Ага, господин начальник ОТК изволит с ходу открывать государственные тайны первому попавшему к нему в кабинет наглому щенку? Похоже, начинается отеческое увещевание случайно узнавшего государственный секрет мальчишки.
– Я слыхал об Арафской дуэли, ваше превосходительство. Но ведь это легенда.
– Да уж такая легенда, что эта дуэль у меня уже в печенках сидит… – заметил начальник ОТК. – Арафская дуэль – головная боль моей коллегии. Вы ведь не знаете, что пятерых бойцов для дуэли выставляет именно ОТК? Коллегия махом лишается пятерых самых лучших своих офицеров.
Его превосходительство, видимо, не собирался тратить свое драгоценное время даром и решил сразу расставить точки над всеми нужными буквами.
– Именно пятерых? – удивился Монтейн. – Всегда пятерых?
– Именно и всегда, – ответил его превосходительство. – Остальных пятерых подбирают по всей Империи. Шансы уцелеть и не получить тяжких увечий во время дуэли весьма невелики. Зато и приз достойный: уцелевший становится Хозяином Арафы.

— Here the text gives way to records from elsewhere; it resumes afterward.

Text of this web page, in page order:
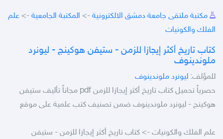
مكتبة ملتقى جامعة دمشق الالكترونية -> المكتبة الجامعية -> علم
الفلك والكونيات
كتاب تاريخ أكثر إيجازا للزمن - ستيفن هوكينج - ليونرد
ملوندينوف
للمؤلف: ليونرد ملوندينوف
حصرياً تحميل كتاب تاريخ أكثر إيجازا للزمن pdf مجاناً تأليف ستيفن
هوكينج - ليونرد ملوندينوف ضمن تصنيف كتب علمية على موقع
علم الفلك والكونيات -> كتاب تاريخ أكثر إيجازا للزمن - ستيفن
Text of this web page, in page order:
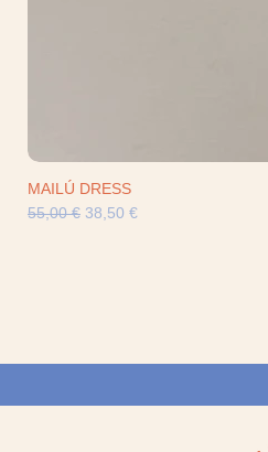
MAILÚ DRESS
Precio
55,00 € Precio de oferta
38,50 €
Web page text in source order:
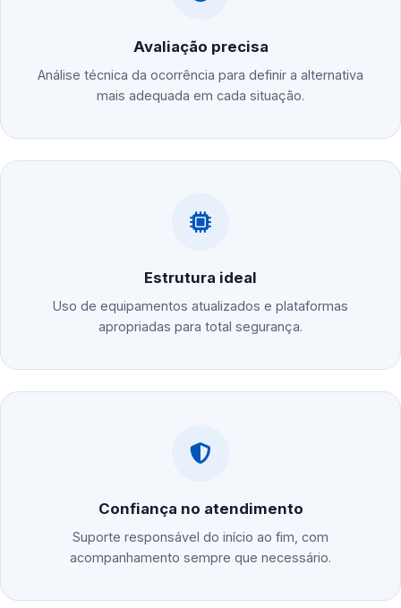
Avaliação precisa
Análise técnica da ocorrência para definir a alternativa
mais adequada em cada situação.
Estrutura ideal
Uso de equipamentos atualizados e plataformas
apropriadas para total segurança.
Confiança no atendimento
Suporte responsável do início ao fim, com
acompanhamento sempre que necessário.
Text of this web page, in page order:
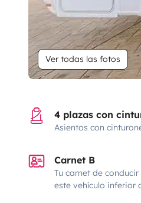
Ver todas las fotos
4 plazas con
Asientos con
Carnet B
Tu carnet de
este vehículo inferior
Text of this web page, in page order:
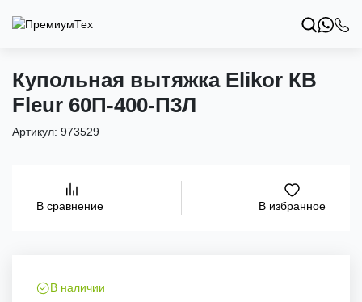
Купольная вытяжка Elikor КВ
Fleur 60П-400-П3Л
Артикул: 973529
В сравнение В избранное
В наличии
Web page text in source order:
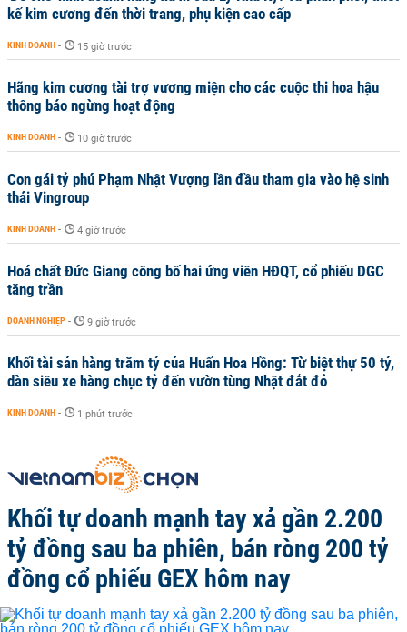
kế kim cương đến thời trang, phụ kiện cao cấp
KINH DOANH - 15 giờ trước
Hãng kim cương tài trợ vương miện cho các cuộc thi hoa hậu
thông báo ngừng hoạt động
KINH DOANH - 10 giờ trước
Con gái tỷ phú Phạm Nhật Vượng lần đầu tham gia vào hệ sinh
thái Vingroup
KINH DOANH - 4 giờ trước
Hoá chất Đức Giang công bố hai ứng viên HĐQT, cổ phiếu DGC
tăng trần
DOANH NGHIỆP - 9 giờ trước
Khối tài sản hàng trăm tỷ của Huấn Hoa Hồng: Từ biệt thự 50 tỷ,
dàn siêu xe hàng chục tỷ đến vườn tùng Nhật đắt đỏ
KINH DOANH - 1 phút trước
Khối tự doanh mạnh tay xả gần 2.200
tỷ đồng sau ba phiên, bán ròng 200 tỷ
đồng cổ phiếu GEX hôm nay
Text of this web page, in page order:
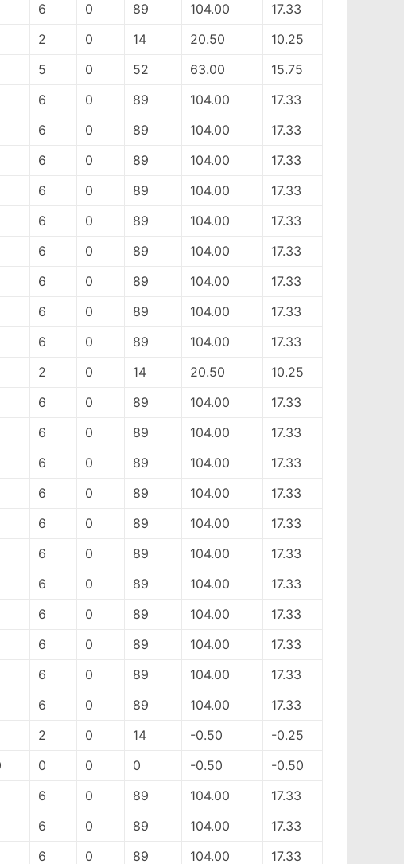
6 0 89 104.00
17.33
2 0 14 20.50
10.25
5 0 52 63.00
15.75
6 0 89 104.00
17.33
6 0 89 104.00
17.33
6 0 89 104.00
17.33
6 0 89 104.00
17.33
6 0 89 104.00
17.33
6 0 89 104.00
17.33
6 0 89 104.00
17.33
6 0 89 104.00
17.33
6 0 89 104.00
17.33
2 0 14 20.50
10.25
6 0 89 104.00
17.33
6 0 89 104.00
17.33
6 0 89 104.00
17.33
6 0 89 104.00
17.33
6 0 89 104.00
17.33
6 0 89 104.00
17.33
6 0 89 104.00
17.33
6 0 89 104.00
17.33
6 0 89 104.00
17.33
6 0 89 104.00
17.33
6 0 89 104.00
17.33
2 0 14 -0.50
-0.25
0 0 0 -0.50
-0.50
6 0 89 104.00
17.33
6 0 89 104.00
17.33
6 0 89 104.00 17.33
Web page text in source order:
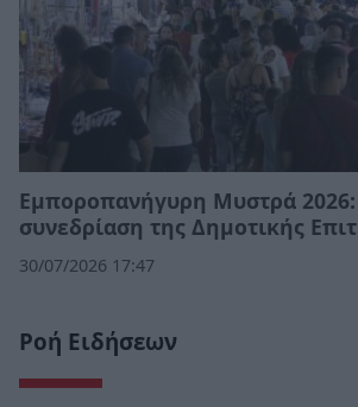
Εμποροπανήγυρη Μυστρά
συνεδρίαση της Δημοτικής
30/07/2026 17:47
Ροή Ειδήσεων
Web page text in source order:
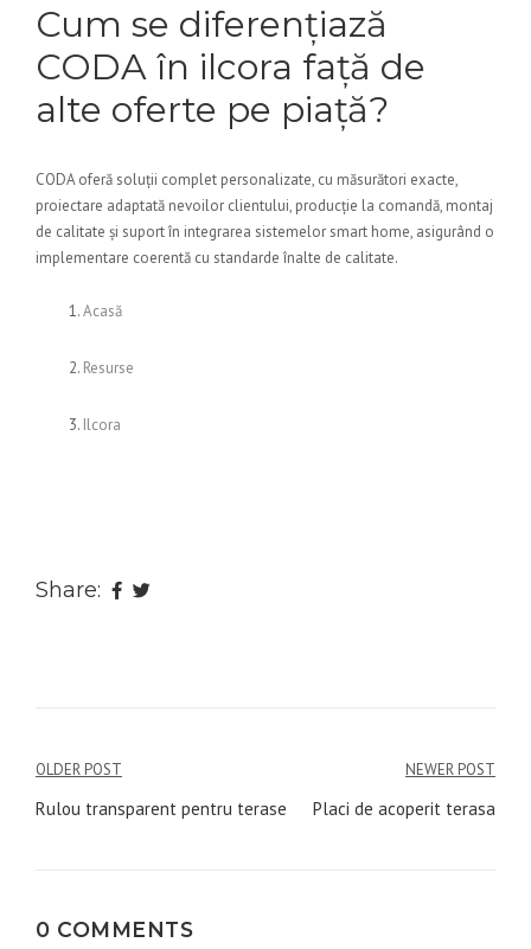
Cum se diferențiază
CODA în ilcora față de
alte oferte pe piață?
CODA oferă soluții complet personalizate, cu măsurători exacte,
proiectare adaptată nevoilor clientului, producție la comandă, montaj
de calitate și suport în integrarea sistemelor smart home, asigurând o
implementare coerentă cu standarde înalte de calitate.
Acasă
Resurse
Ilcora
Share:
Navigare
în
OLDER POST
Rulou transparent pentru terase
NEWER POST
Placi de acoperit terasa
0 COMMENTS

– Ах да. – Монтейн даже хлопнул себя по лбу, так расстроила его собственная непонятливость. – Я совсем забыл.
– По сути, это не дуэль, а кровавое жертвоприношение, имеющее очень давнюю традицию.
– Жертвоприношение – в наше время? – поразился Монтейн.
– В наше, – жестко сказал начальник. – И вот когда вы, юноша, сядете на мое место и повидаете с мое, тогда я позволю вам рассуждать о нашем просвещенном времени. А пока извольте молчать. Я, между прочим, посвящаю вас в одну из государственных тайн.
«А я здесь при чем?»
– Стоит ли, ваше превосходительство? – быстро спросил Монтейн.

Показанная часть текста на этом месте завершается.